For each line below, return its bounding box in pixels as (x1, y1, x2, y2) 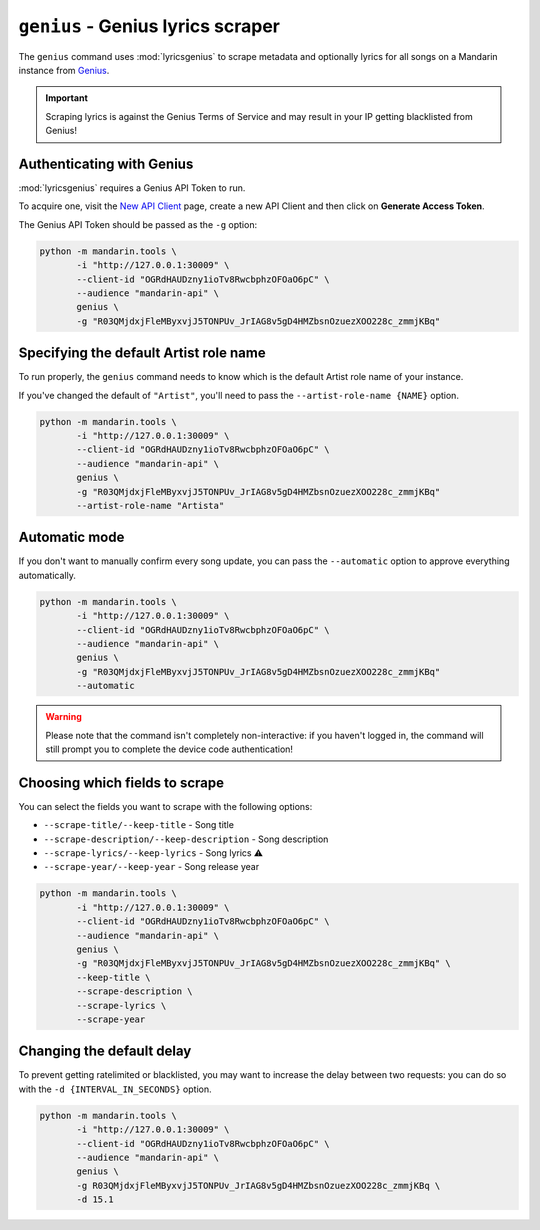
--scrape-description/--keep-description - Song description (43, 833, 329, 845)
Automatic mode (18, 529, 125, 546)
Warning (45, 711, 82, 723)
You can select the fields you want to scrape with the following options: (18, 800, 313, 812)
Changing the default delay (18, 1043, 192, 1060)
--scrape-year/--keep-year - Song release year (43, 861, 260, 873)
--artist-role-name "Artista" (76, 500, 225, 511)
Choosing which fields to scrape (18, 774, 225, 791)
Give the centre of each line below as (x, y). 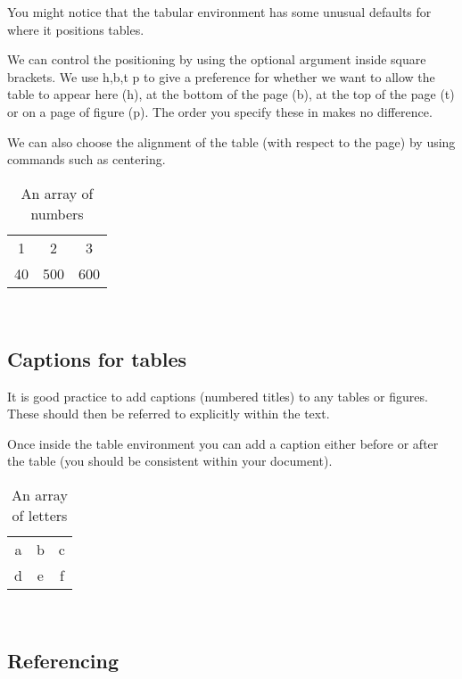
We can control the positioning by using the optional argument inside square (217, 59)
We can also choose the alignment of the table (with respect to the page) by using (231, 141)
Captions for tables (97, 358)
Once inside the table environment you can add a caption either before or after (223, 443)
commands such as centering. (87, 159)
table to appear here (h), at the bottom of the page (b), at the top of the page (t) (231, 94)
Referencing (63, 660)
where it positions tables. (76, 29)
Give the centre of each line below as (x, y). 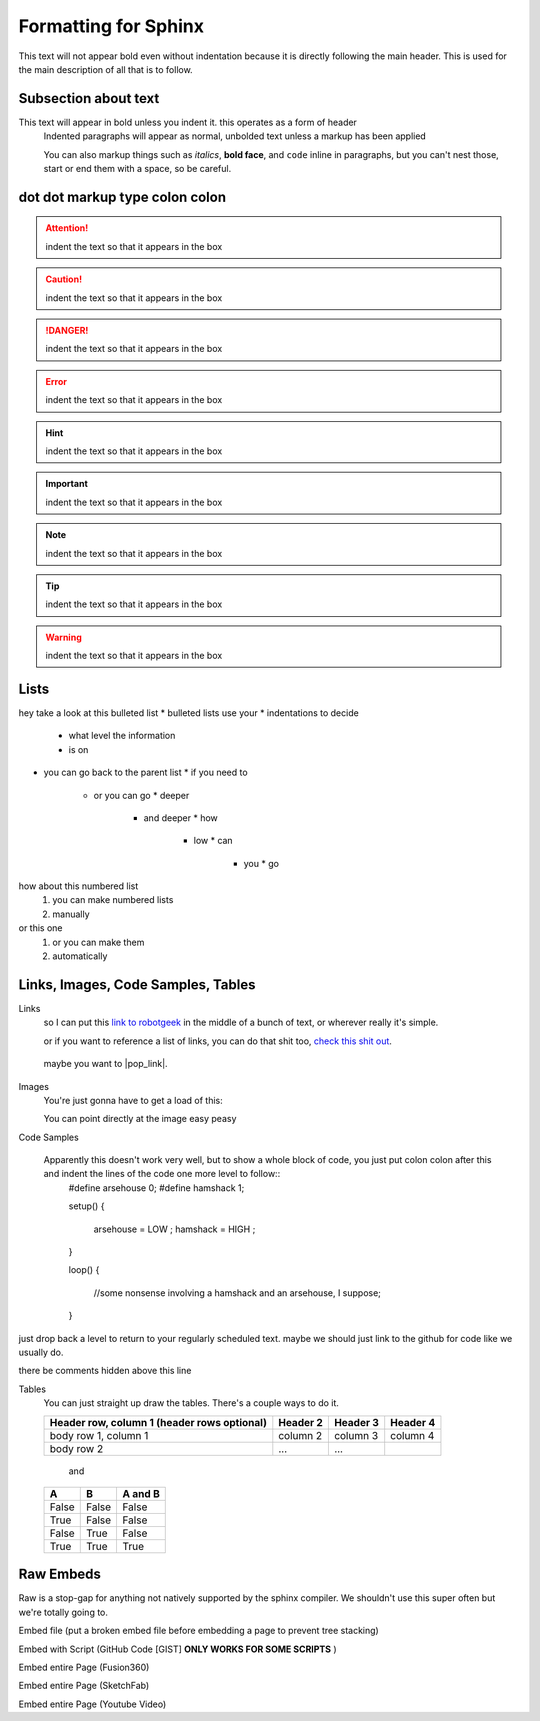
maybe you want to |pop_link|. (106, 1064)
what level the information (122, 736)
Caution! (64, 279)
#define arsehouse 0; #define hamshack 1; (156, 1187)
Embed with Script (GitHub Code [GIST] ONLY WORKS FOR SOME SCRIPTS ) (177, 1649)
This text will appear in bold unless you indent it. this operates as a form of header (187, 122)
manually (71, 914)
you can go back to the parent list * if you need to (146, 772)

========================================

## DIRECTIONS FOR THIS TASK
Look through the listing above and copy each line where the string "scrape" occurs.

## SOLVED PROBLEM
--scrape-description/--keep-description - Song description (43, 833, 329, 845)
You can select the fields you want to scrape with the following options: (18, 800, 313, 812)
--scrape-year/--keep-year - Song release year (43, 861, 260, 873)
Choosing which fields to scrape (18, 774, 225, 791)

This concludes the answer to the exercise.